Bayes theorem

Bayes theorem is the foundation of Bayesian statistics and the new and emerging discipline of  predictive analytics. Reverend Bayes , a 17th century British mathematician wrote the Bayes theorem as a special case of probability theory. He did not disclose the theorem  fearing that it might not pass rigorous scientific scruitiny. The theorem was recovered after his death .
Here's the theorem and  a  few practical applications.

P(Ri/E) = p(E/Ri) p(Ri) / sum [p(E/Ri) * p(Ri)] i = 1 to n

p(Ri) is called anterior probability  of event Ri. It represents what we already know from past history about event Ri..E is the fresh new evidence that has arrived that would influence the event Ri.

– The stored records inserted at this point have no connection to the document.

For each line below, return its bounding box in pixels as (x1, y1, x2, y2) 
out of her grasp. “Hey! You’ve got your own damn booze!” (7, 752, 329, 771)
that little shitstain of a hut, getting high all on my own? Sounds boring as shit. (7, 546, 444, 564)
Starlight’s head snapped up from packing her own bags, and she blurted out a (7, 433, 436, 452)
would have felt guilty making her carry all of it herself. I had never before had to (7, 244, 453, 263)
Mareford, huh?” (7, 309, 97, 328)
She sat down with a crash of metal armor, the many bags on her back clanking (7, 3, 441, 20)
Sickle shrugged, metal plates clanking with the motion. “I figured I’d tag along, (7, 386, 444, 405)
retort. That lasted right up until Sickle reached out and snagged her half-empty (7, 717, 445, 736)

p(Ri/E) is the probability of event Ri given the evidence E.
p(E/Ri) is the likelihood of the evidence itself.

As can be seen above as new evidence surfaces, the theorem lets us update our knowledge about the probability of occurrence of the event Ri. p(Ri) was our knowledge of the event based on its history,
while p(Ri/E) is our updated knowledge after taking the evidence E into consideration.

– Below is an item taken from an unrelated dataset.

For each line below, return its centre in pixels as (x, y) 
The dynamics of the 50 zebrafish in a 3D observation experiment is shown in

These probabilities can be deterministic or may represent a certain distribution.
Here are a few practical examples  where the theroem could be applied.
(An example similar to the first example below was  cited in a recent issue of Sloan Management Review).

1.I know the history of rainfall in my region for the past 10 years. I now have the evidence that this year
the temperatures were higher than normal. We know that higher temperatures correspond to higher rainfall
and follows a certain distribution. Using this evidence, we can predict the probability of rains this year  .
If I calculated probability based on history alone (which is what frequentists would do)  , I would be ignorning the key evidence that surfaced this year.

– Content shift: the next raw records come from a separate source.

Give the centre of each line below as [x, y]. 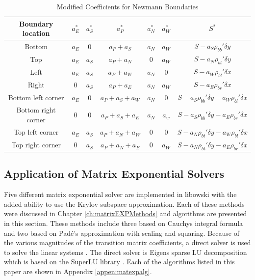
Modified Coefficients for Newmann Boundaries [127, 6]
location [36, 33]
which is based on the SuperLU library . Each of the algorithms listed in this [119, 262]
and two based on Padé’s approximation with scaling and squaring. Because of [122, 233]
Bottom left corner [36, 97]
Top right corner [36, 145]
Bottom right [36, 110]
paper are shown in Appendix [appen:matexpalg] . [78, 271]

2. We know the history of deliveries of a certain supplier. A new evidence has arrived that the supplier's capacity is full due to a new contract they have signed with some customer. We know the relationship between the supplier's capacity and on time delivery . Given the evidence, we can find out the probability of on time delivery this month. If we had not used Bayes theorem, (and instead relied  on history alone as a frequentist would do)  the probability would have been based solely on the supplier's  historical performance and hence would have ignored the critical new evidence.

Bayesian theorem does have certain limitations/gotchas  in practical life as would be seen in future blogs.